**Material for the task**
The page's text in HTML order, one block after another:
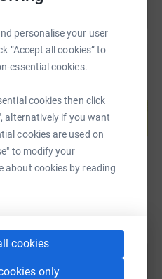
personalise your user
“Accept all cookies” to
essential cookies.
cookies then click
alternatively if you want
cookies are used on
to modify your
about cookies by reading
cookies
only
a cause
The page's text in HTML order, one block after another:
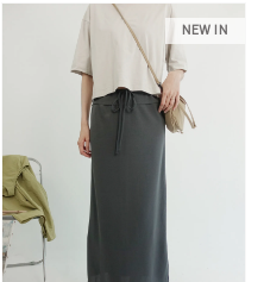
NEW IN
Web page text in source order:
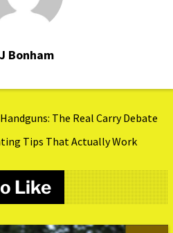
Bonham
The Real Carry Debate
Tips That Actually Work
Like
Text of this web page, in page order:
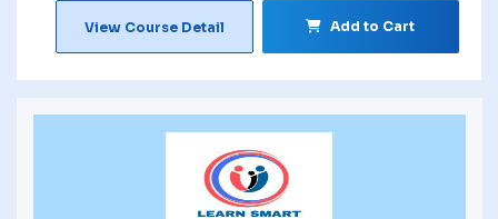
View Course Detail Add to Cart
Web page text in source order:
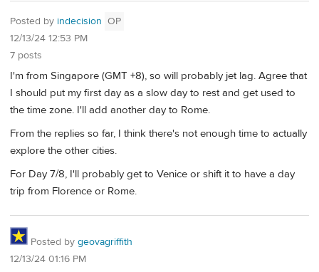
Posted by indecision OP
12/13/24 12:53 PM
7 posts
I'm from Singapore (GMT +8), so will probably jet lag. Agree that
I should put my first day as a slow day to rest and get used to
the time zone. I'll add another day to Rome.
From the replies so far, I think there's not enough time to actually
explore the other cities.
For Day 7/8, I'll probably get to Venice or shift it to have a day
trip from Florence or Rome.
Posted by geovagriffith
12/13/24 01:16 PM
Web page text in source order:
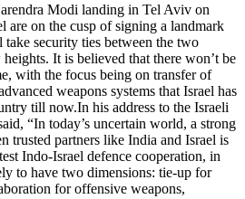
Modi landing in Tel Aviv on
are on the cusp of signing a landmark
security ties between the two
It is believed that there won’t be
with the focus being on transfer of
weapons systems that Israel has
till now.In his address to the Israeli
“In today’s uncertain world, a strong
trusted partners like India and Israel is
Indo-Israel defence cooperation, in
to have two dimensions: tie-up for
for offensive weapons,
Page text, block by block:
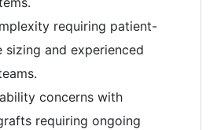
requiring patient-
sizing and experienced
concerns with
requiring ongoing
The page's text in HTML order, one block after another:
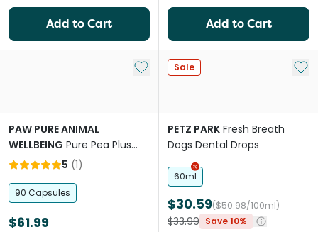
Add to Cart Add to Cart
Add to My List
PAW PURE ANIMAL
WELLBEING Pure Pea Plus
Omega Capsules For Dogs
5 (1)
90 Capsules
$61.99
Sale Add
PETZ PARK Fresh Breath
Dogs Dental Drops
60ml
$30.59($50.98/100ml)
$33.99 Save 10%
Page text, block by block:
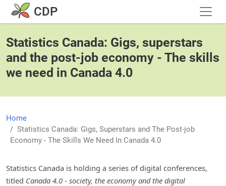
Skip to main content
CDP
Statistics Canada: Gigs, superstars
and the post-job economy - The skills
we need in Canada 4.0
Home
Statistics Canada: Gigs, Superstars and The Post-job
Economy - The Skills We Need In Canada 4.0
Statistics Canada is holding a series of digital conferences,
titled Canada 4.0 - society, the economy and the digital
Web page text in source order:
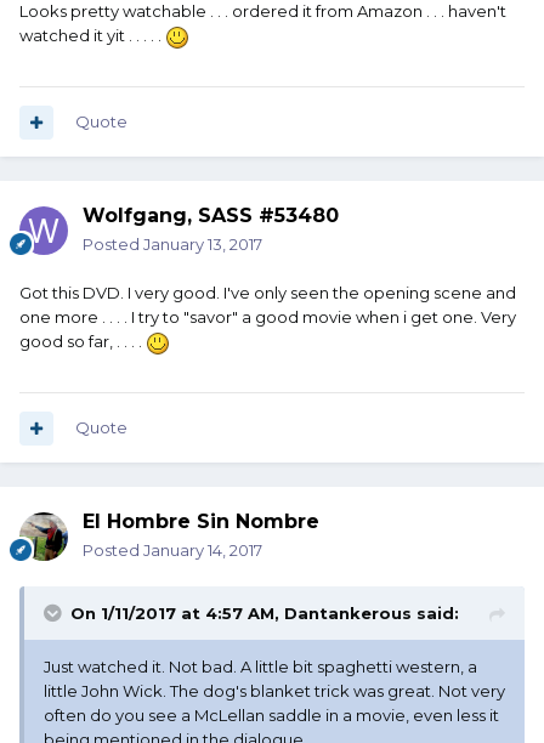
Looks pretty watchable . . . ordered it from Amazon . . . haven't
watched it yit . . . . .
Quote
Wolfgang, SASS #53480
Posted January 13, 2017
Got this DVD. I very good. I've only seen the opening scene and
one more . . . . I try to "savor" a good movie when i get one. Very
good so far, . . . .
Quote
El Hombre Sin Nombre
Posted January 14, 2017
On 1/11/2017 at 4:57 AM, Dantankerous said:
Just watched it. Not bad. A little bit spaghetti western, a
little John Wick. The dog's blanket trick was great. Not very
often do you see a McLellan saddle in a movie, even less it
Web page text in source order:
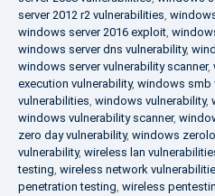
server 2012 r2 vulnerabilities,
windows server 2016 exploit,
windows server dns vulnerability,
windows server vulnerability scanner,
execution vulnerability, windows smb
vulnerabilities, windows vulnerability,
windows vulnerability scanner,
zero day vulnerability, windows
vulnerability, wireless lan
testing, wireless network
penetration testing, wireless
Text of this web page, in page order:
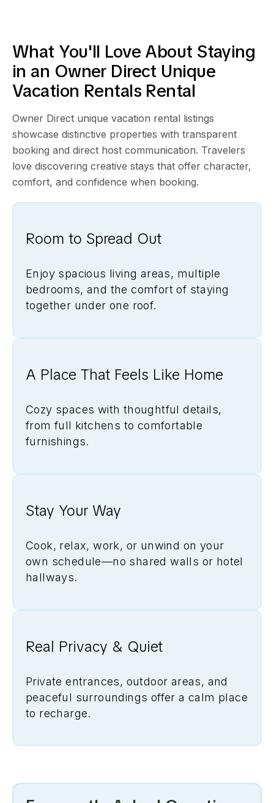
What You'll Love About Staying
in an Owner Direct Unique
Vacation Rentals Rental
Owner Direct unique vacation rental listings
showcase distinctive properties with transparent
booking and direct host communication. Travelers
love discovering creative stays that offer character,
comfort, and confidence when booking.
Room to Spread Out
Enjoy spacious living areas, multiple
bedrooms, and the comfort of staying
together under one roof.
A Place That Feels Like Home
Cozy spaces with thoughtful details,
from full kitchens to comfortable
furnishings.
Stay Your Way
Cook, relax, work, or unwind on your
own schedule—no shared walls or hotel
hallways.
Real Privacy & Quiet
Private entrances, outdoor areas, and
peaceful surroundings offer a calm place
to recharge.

**What is being asked**
Show every line of the listing in which the string "Posted" can be found.

**Answer section**
Posted by indecision OP
Posted by geovagriffith
Posted January 13, 2017
Posted January 14, 2017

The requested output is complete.